Face à ces enjeux, et dans la continuité du Plan nature 2030, le gouvernement du Québec s’est engagé à « prévenir l’introduction, associée à l’activité humaine, de nouvelles EEE et de nouveaux pathogènes sur le territoire québécois, freiner la propagation de celles déjà présentes et limiter les impacts par des actions de contrôle sur des sites prioritaires ».

Malgré ces efforts, la lutte contre les EEE floristiques demeurait peu structurée dans certaines régions, et n’était pas toujours perçue comme une priorité.
C’est dans ce contexte que le Regroupement national des conseils régionaux de l’environnement du Québec (RNCREQ) s’est vu octroyer une subvention maximale de 9 750 000 $ par le ministère de l’Environnement, de la Lutte contre les changements climatiques, de la Faune et des Parcs (MELCCFP) pour la mise en œuvre du projet « Soutien aux régions dans la lutte contre les espèces exotiques envahissantes (EEE) floristiques 2025-2028 » dans le cadre du Plan nature 2030.

Ce projet vise à soutenir la concertation régionale et l’élaboration de stratégies régionales de lutte contre les EEE floristiques, en collaboration avec les conseils régionaux de l’environnement (CRE) à travers le Québec. Dans le cadre de cette entente, le RNCREQ octroie à Attention FragÎles, le CRE des Îles-de-la-Madeleine, un montant de 448 685 $ sur trois ans (du 21 mars 2025 au 31 mars 2028) pour la réalisation du projet sur le territoire madelinot.

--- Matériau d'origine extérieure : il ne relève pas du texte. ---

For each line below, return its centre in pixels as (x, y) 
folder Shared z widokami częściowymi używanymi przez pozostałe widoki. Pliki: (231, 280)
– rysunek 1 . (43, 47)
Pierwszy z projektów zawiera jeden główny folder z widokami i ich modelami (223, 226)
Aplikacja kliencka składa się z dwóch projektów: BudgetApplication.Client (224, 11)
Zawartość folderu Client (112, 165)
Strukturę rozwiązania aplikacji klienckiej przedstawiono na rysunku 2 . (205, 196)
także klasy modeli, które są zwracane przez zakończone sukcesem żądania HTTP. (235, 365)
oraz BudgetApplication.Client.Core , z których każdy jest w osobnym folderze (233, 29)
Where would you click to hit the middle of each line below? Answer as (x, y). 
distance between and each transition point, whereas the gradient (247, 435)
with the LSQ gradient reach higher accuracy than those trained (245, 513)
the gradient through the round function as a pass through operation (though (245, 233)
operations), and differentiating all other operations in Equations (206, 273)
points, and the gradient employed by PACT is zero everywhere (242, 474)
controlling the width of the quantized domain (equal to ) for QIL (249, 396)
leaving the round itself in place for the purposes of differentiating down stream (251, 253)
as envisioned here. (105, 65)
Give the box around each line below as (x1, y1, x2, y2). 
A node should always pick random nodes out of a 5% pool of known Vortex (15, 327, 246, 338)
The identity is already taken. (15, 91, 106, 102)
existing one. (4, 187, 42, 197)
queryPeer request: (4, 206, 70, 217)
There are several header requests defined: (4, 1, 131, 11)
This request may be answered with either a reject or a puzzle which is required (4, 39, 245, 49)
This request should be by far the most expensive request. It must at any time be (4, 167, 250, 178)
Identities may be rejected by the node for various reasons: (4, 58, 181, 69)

Il s’agit d’un projet structurant pour le Québec qui s’articule autour de quatre des cinq principaux volets en ce qui concerne les Îles-de-la-Madeleine.

Renouées asiatiques

Ce projet vise à mobiliser les acteurs régionaux autour de stratégies partagées de prévention, de détection et de contrôle, en s’appuyant sur la collaboration et l’expertise des 17 CRE du Québec.

Chaque CRE, en collaboration avec le RNCREQ, s’engage à « offrir un cadre propice à l’élaboration de stratégies régionales et de plans d’action ; animer des tables de concertation régionale ; organiser des forums régionaux et interrégionaux pour veiller au transfert de connaissances ; présenter une plateforme d’information publique pour un accès simplifié aux outils et à la connaissance ; établir un calendrier d’actions de prévention et de détection selon les priorités identifiées dans chacune des régions ».

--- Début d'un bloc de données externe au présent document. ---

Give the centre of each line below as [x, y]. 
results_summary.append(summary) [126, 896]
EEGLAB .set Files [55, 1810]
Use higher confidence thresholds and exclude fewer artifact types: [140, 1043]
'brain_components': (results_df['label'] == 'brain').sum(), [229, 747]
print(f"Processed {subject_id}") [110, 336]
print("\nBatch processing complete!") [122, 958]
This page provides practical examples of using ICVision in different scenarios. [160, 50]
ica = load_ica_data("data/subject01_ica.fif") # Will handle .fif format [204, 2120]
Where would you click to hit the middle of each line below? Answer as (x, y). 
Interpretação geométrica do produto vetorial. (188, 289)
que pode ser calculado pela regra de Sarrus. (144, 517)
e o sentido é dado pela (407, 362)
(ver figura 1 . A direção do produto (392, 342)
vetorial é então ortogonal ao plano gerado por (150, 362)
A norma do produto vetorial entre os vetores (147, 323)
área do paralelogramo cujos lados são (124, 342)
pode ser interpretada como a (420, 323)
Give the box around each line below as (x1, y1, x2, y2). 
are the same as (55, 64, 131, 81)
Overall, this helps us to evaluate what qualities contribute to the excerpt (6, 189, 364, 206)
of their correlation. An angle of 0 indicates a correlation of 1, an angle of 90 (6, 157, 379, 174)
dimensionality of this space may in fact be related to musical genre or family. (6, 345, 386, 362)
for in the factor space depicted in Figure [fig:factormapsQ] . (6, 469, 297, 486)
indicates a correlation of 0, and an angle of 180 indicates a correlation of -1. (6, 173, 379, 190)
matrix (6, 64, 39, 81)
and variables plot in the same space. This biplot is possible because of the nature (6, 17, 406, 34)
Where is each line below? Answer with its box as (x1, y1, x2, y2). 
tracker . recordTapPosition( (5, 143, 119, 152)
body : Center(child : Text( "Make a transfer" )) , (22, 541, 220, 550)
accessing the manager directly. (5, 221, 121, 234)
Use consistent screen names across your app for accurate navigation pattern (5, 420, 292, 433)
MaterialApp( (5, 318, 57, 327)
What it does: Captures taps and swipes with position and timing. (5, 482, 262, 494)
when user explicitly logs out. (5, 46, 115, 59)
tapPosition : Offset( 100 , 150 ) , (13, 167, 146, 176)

Sur le territoire, nous avons la chance de collaborer avec des représentants d’organisations partenaires telles que de la Communauté maritime et de la municipalité des Îles-de-la-Madeleine, du ministère de l’Environnement, de la Lutte contre les changements climatiques, de la Faune et des Parcs (MELCCFP), du ministère de l’Agriculture, des Pêcheries et de l’Alimentation (MAPAQ), de la société de Conservation des Îles-de-la-Madeliene (SCÎM), du Comité ZIP des Îles,  de la Table de concertation régionale des Îles-de-la-Madeleine sur l’eau, du ministère des Transports et de la Mobilité durable (MTMD), du Centre de recherche sur les milieux insulaires et maritimes (CERMIM), de Hydro-Québec et des entrepreneurs qui font partie de la Table de concertation sur les EEE floristiques des Îles-de-la-Madeleine mise en place à l’automne 2025. Cette table est évolutive, si le sujet vous interpelle comme organisation ou partie prenante des enjeux EEE floristiques ou des solutions pouvant être mise en place, n’hésitez pas à nous contacter. Le portrait du territoire est en cours et la prochaine étape est de bien identifier les enjeux afin de proposer un plan d’action (la stratégie) pour le territoire dont le livrable est attendu en 2027.